Hearing criticism from them can feel like that love is being threatened. It can feel like we are being attacked – making us feel defensive and vulnerable. Therefore, it is easy to lash out in return and start shooting down our spouse’s point of view with defensiveness or counter-offenses.

It’s important to recognize that giving you negative feedback doesn’t mean your spouse doesn’t love you – in fact, it means that they CARE enough about your relationship to want to make it better. (Usually.)

Your relationship is most important. Don’t let this negative feedback derail that.

“I have a complaint; when is a good time to talk?”

“There is something on my mind; when is a good time?”

When you hear those words from your spouse, see it as an opportunity to learn what can enhance your relationship.

Set a time as soon as possible to have the conversation. Make sure it will be a time that you are calm with enough headspace and time to have a full conversation.

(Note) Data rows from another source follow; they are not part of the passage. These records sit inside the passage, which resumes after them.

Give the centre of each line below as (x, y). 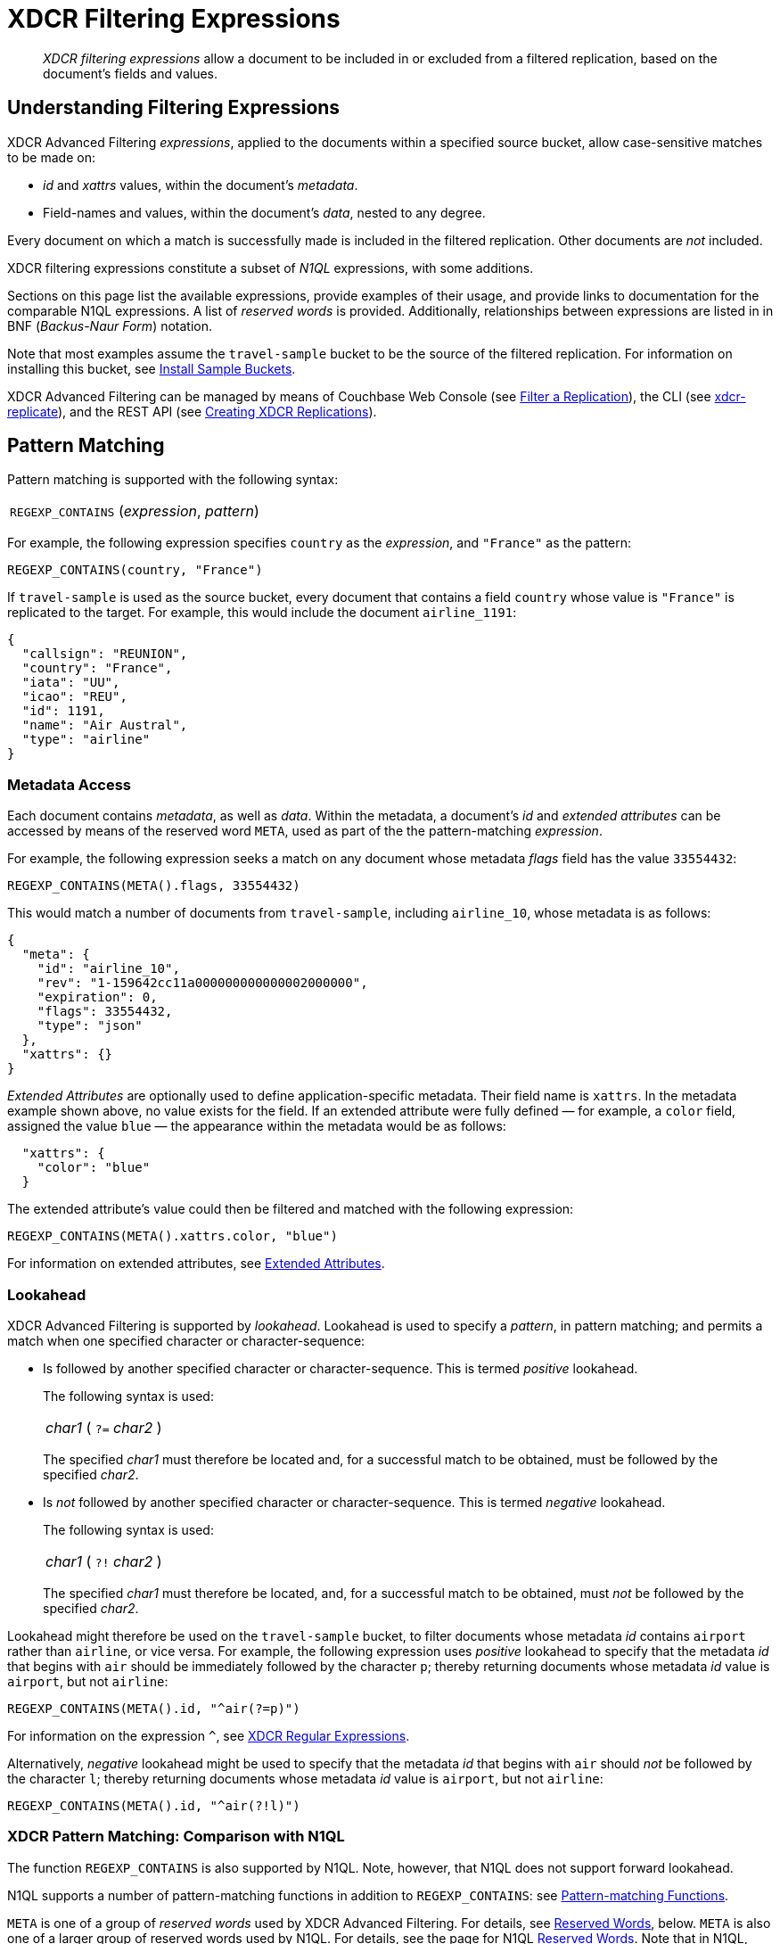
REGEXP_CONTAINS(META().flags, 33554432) (154, 886)
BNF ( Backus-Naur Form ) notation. (110, 325)
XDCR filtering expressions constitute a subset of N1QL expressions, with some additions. (271, 268)
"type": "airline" (86, 740)
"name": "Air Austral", (105, 725)
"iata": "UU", (71, 683)
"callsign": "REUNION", (105, 654)
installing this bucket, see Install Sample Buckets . (152, 368)
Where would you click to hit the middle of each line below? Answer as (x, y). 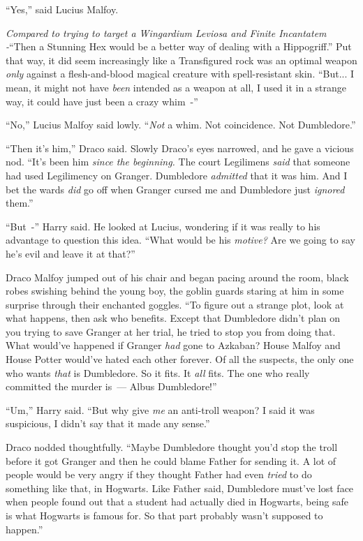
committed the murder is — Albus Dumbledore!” (111, 386)
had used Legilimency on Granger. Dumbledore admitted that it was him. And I (177, 175)
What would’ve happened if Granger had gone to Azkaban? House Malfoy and (173, 345)
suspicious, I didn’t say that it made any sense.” (108, 423)
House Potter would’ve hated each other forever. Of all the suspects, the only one (180, 359)
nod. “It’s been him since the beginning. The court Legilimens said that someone (178, 162)
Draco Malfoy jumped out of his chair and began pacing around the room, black (177, 277)
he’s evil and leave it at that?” (71, 253)
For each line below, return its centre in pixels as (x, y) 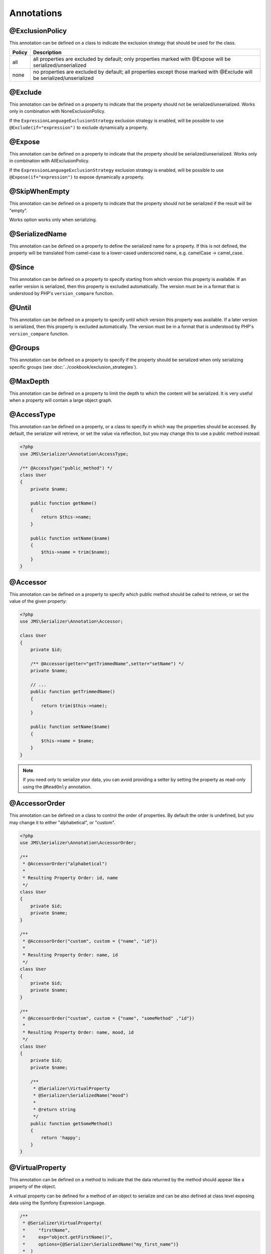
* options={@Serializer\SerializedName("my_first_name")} (101, 1244)
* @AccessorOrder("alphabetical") (65, 864)
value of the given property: (38, 601)
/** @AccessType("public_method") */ (66, 468)
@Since (22, 268)
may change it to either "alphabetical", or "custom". (62, 822)
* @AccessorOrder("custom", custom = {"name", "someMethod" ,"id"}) (109, 1018)
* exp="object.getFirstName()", (68, 1237)
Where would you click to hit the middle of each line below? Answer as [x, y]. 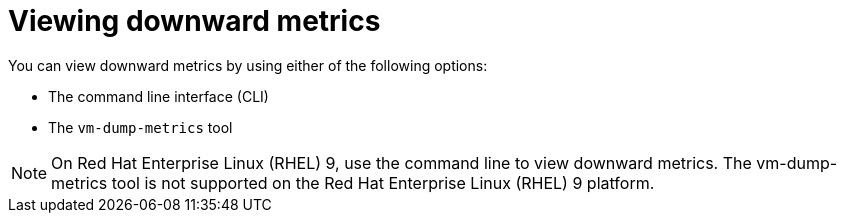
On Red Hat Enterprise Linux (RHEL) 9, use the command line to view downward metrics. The [401, 162]
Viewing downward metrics [194, 21]
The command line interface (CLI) [158, 96]
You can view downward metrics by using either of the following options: [248, 65]
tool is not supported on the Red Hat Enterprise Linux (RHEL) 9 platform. [383, 182]
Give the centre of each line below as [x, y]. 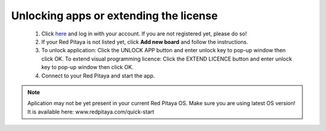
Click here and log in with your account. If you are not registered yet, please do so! [144, 34]
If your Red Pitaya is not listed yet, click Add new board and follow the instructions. [145, 41]
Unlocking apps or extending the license [114, 16]
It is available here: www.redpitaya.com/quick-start [91, 112]
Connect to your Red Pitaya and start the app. [98, 76]
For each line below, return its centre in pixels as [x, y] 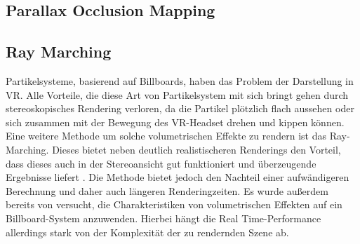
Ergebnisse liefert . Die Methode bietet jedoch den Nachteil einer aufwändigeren [178, 177]
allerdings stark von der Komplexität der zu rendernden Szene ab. [147, 232]
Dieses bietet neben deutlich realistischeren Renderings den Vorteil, [196, 149]
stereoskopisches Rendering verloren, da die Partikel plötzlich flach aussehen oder [180, 108]
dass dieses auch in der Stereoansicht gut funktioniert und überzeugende [161, 163]
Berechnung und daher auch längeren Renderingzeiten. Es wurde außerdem [167, 190]
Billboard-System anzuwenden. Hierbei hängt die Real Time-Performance [164, 218]
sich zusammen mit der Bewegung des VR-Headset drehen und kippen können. [175, 122]
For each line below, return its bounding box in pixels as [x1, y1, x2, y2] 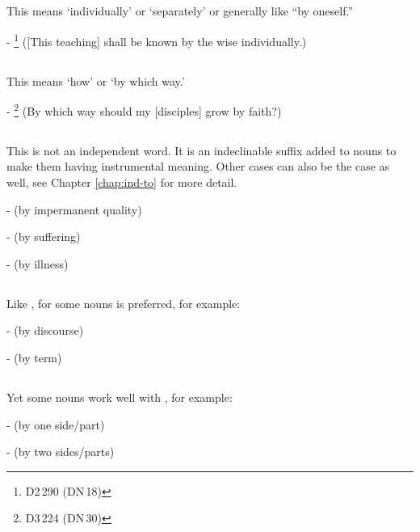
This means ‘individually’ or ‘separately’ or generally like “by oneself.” [6, 2, 354, 19]
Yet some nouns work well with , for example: [6, 388, 233, 405]
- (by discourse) [6, 322, 84, 339]
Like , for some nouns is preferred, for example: [6, 294, 241, 311]
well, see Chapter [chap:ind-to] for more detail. [6, 174, 237, 191]
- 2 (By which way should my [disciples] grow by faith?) [6, 100, 282, 119]
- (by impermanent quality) [6, 201, 142, 217]
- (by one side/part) [6, 416, 105, 433]
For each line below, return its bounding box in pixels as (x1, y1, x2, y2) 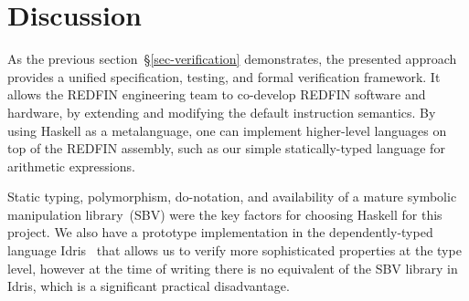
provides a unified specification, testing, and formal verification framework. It (7, 67, 441, 86)
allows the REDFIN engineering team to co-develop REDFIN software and (7, 85, 426, 104)
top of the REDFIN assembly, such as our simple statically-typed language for (7, 139, 445, 158)
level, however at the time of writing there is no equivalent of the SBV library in (7, 258, 458, 277)
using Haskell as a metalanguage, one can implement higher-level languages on (7, 120, 447, 140)
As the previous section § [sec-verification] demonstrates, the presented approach (7, 49, 457, 68)
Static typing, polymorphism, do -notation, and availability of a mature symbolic (7, 187, 457, 206)
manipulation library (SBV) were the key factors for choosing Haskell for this (7, 204, 442, 223)
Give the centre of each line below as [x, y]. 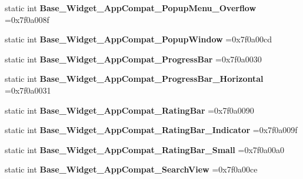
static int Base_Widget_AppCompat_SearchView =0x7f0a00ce [131, 169]
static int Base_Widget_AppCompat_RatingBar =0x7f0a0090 [129, 110]
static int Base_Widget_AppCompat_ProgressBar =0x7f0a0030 [133, 59]
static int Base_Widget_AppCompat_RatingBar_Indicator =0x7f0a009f [151, 130]
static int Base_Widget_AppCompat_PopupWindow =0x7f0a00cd [138, 39]
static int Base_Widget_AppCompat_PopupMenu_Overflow [131, 8]
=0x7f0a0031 [28, 90]
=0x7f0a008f [27, 19]
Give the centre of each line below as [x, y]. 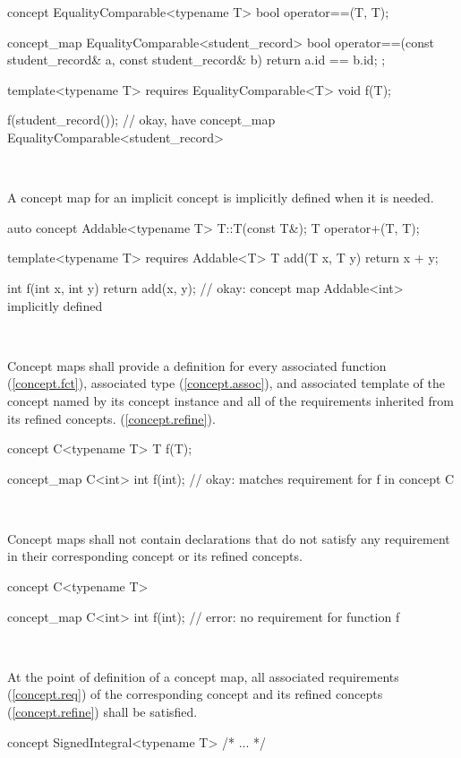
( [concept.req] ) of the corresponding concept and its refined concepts [195, 694]
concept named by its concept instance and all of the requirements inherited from [230, 400]
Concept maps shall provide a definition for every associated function [197, 365]
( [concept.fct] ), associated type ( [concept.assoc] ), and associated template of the [226, 383]
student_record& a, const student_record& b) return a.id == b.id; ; [196, 60]
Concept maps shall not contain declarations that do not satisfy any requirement [229, 538]
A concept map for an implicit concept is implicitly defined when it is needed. [221, 198]
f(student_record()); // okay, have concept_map [141, 120]
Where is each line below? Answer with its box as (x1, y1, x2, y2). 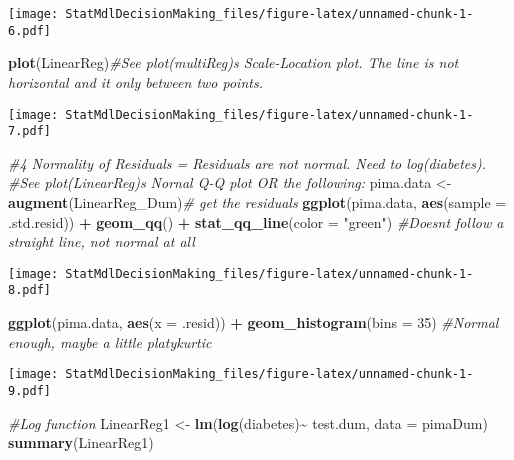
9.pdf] (8, 383, 51, 398)
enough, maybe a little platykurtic (8, 331, 212, 352)
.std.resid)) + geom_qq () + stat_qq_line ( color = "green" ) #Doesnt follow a (8, 211, 504, 232)
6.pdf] (8, 23, 51, 38)
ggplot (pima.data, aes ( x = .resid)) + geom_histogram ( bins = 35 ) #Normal (8, 312, 499, 333)
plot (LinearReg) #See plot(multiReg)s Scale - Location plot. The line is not (8, 52, 459, 73)
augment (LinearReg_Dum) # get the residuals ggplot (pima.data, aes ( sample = (8, 192, 507, 212)
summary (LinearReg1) (8, 432, 154, 453)
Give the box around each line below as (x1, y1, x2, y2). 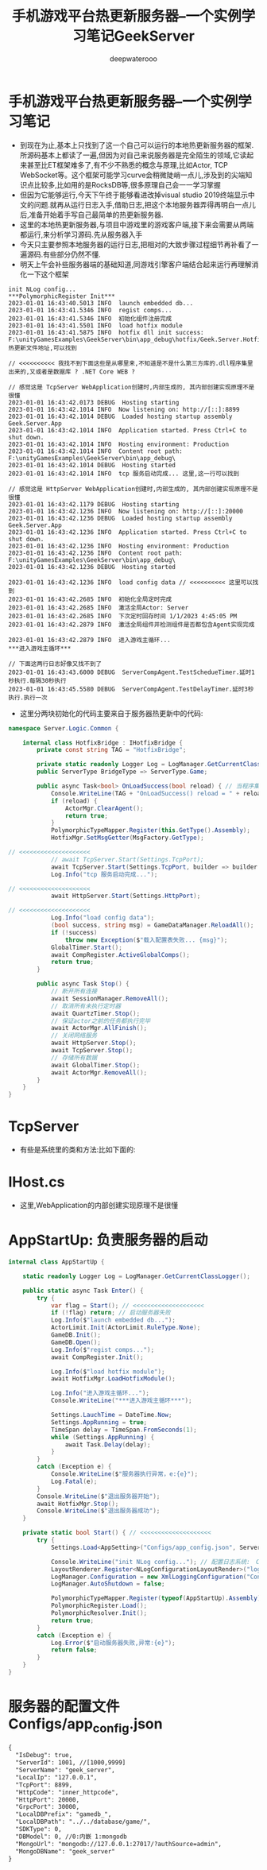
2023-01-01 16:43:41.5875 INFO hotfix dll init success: (8, 328, 204, 336)
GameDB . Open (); (50, 1338, 102, 1346)
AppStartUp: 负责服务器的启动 (8, 1231, 208, 1249)
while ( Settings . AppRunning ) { (50, 1433, 155, 1441)
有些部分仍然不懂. (42, 250, 101, 259)
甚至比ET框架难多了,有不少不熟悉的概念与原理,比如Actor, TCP (26, 160, 228, 169)
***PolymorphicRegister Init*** (8, 292, 115, 300)
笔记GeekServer (86, 27, 195, 45)
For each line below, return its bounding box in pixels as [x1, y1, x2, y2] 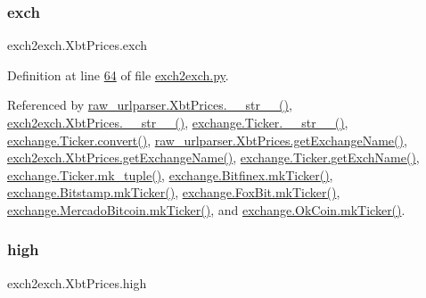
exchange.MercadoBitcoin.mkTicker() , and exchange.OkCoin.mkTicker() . [7, 200, 406, 219]
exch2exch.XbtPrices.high [7, 273, 147, 292]
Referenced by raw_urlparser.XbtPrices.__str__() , [7, 95, 292, 114]
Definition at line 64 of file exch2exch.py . [7, 65, 229, 84]
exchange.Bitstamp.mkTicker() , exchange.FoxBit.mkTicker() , [7, 183, 340, 202]
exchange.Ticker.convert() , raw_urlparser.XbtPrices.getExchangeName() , [7, 130, 407, 149]
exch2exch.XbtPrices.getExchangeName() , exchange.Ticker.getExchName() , [7, 148, 420, 167]
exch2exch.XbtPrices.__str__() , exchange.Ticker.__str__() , [7, 113, 348, 131]

When your spouse shares negative feedback, a complaint, listen fully. No matter how hard it is to hear it.   Listen – with respect.

Respect your spouse’s need to share the feedback.

Bite your tongue.

  • Do not interrupt. Let him/her say it all.
  • Do not get defensive.

Ask questions.

  • Try to get to the underlying issue (ex: resentment, triggers a memory, need for change).
  • Try to understand their reasoning/ position. “This sounds important to you. Can you tell me why? I want to better understand.”
  • “Please tell me what’s going on for you right now and how you’re feeling?”

Respect.

  • Even if your spouse is sharing complaints about something you have or haven’t done, try to remain focused on what they are sharing and not on preparing a response or retort to what they have shared.
  • Even if they aren’t sharing it in the easiest way for you to hear it, respect their emotions and requests.  For the larger picture of a happy marriage.

You have a CHOICE in how you react. You can make decisions to change your OWN responses.

Although you may have an initial emotional reaction (this is perfectly natural and okay), force yourself to stop before you ACT on this emotion.

Take some deep breaths and allow yourself to calm down enough for the rational part of your mind to take over.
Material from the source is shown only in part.